Tra i fattori di rischio della TEV il tumore, l’allettamento, l’insufficienza respiratoria, le infezioni, l’età, un pregresso episodio di malattia tromboembolica, una storia di trombofilia. Per Tromboembolia venosa si intendono due patologie: si può manifestare con la trombosi venosa agli arti inferiori o con l’embolia polmonare, complicanza della trombosi venosa periferica e questa può essere mortale. Basti pensare che un paziente su 100 in ospedale muore per questa patologia.
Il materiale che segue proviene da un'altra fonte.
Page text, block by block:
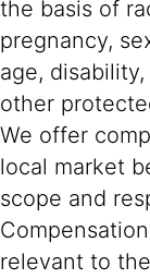
the basis of
pregnancy,
age,
other
We offer
local market
scope and
relevant to
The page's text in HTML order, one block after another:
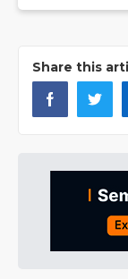
Share this

«Purtroppo la malattia è sottodiagnosticata – aggiunge Giovanni Maria Vincentelli, internista e anch’esso tra gli autori dello score – perché non c’è una fruibilità di questi score. Ci si pensa ma al contempo può sfuggire. Dipende molto dal medico che trovi: c’è chi è fissato e ci pensa sempre, c’è chi non ci pensa mai. La cosa particolare che è emersa dal primo studio è che di fatto noi abbiamo preso in considerazione cinque score. In tutta questa popolazione, pur essendo ligi al dovere, se seguo uno score prendo sempre una popolazione. Ma ne sfugge sempre una parte. Il nostro obiettivo è quello di avere uno score che sia molto specifico e sensibile nello stesso tempo. Cercare di cogliere il massimo della prevenzione».
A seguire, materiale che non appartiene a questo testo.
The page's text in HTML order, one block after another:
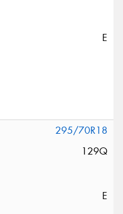
E
295/70R18
129Q
E
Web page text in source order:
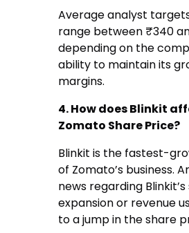
Average analyst
range between ₹340
depending on the
ability to maintain its
margins.
4. How does Blinkit
Zomato Share Price?
Blinkit is the fastest-
of Zomato’s business.
news regarding
expansion or revenue
to a jump in the share

«La funzione degli score è quella di distinguere o individuare il paziente adatto da trattare con una profilassi adeguata – spiega Sergio Timpone, Direttore del Dipartimento di Emergenza del Fatebenefratelli di Roma – Il TEVere speriamo rappresenti una implementazione e che serva a circoscrivere ulteriormente il campione su cui lavoriamo. Fondamentale anche in questo campo la formazione continua perché adesso le novità, anche dal punto di vista farmacologiche, sono praticamente all’ordine del giorno, c’è tantissima letteratura che non tutti possono conoscere. Queste giornate di formazione sono importanti perché consentono a un pubblico più ampio di avere contezza di alcune cose che altrimenti resterebbero confinate solo agli addetti ai lavori. Su questo tema sono state presentati tanti casi di letteratura che ancora vanno implementati e ci sono studi in corso».